# [Study material]
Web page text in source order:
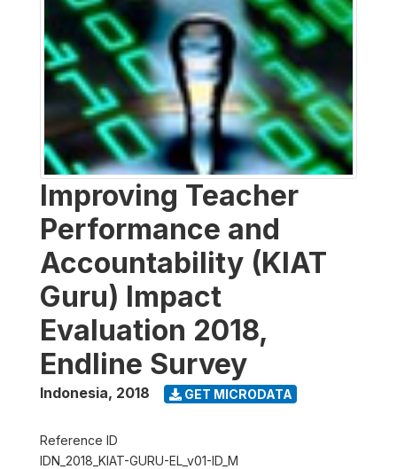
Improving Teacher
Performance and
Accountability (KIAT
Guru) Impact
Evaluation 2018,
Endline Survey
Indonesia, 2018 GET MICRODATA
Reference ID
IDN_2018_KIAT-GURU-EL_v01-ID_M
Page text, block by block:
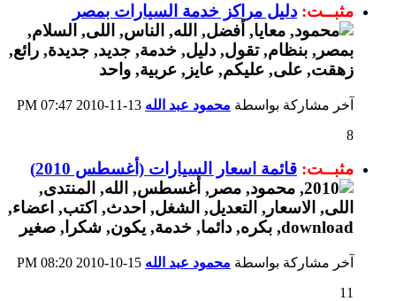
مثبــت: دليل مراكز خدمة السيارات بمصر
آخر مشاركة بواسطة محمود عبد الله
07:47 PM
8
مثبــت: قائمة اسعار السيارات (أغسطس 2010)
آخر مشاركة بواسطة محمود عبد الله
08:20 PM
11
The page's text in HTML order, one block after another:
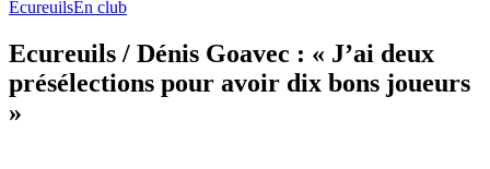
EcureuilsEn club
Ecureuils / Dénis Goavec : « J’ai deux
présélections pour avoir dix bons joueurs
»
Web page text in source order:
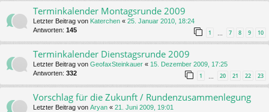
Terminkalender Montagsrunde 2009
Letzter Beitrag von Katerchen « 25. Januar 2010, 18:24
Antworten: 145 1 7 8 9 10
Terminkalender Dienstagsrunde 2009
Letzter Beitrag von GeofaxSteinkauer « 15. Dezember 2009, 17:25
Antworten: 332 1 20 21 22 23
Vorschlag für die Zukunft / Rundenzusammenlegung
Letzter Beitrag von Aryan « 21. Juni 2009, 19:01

# [Instructions for the task]
Only the lines from the one containing "مثبــت: دليل مراكز خدمة السيارات بمصر" through the last line of the material should be returned, exactly and without pictures.

# [Answer for this exercise]
مثبــت: دليل مراكز خدمة السيارات بمصر
آخر مشاركة بواسطة محمود عبد الله
07:47 PM
8
مثبــت: قائمة اسعار السيارات (أغسطس 2010)
آخر مشاركة بواسطة محمود عبد الله
08:20 PM
11
The page's text in HTML order, one block after another:
EcureuilsEn club
Ecureuils / Dénis Goavec : « J’ai deux
présélections pour avoir dix bons joueurs
»
Web page text in source order:
Terminkalender Montagsrunde 2009
Letzter Beitrag von Katerchen « 25. Januar 2010, 18:24
Antworten: 145 1 7 8 9 10
Terminkalender Dienstagsrunde 2009
Letzter Beitrag von GeofaxSteinkauer « 15. Dezember 2009, 17:25
Antworten: 332 1 20 21 22 23
Vorschlag für die Zukunft / Rundenzusammenlegung
Letzter Beitrag von Aryan « 21. Juni 2009, 19:01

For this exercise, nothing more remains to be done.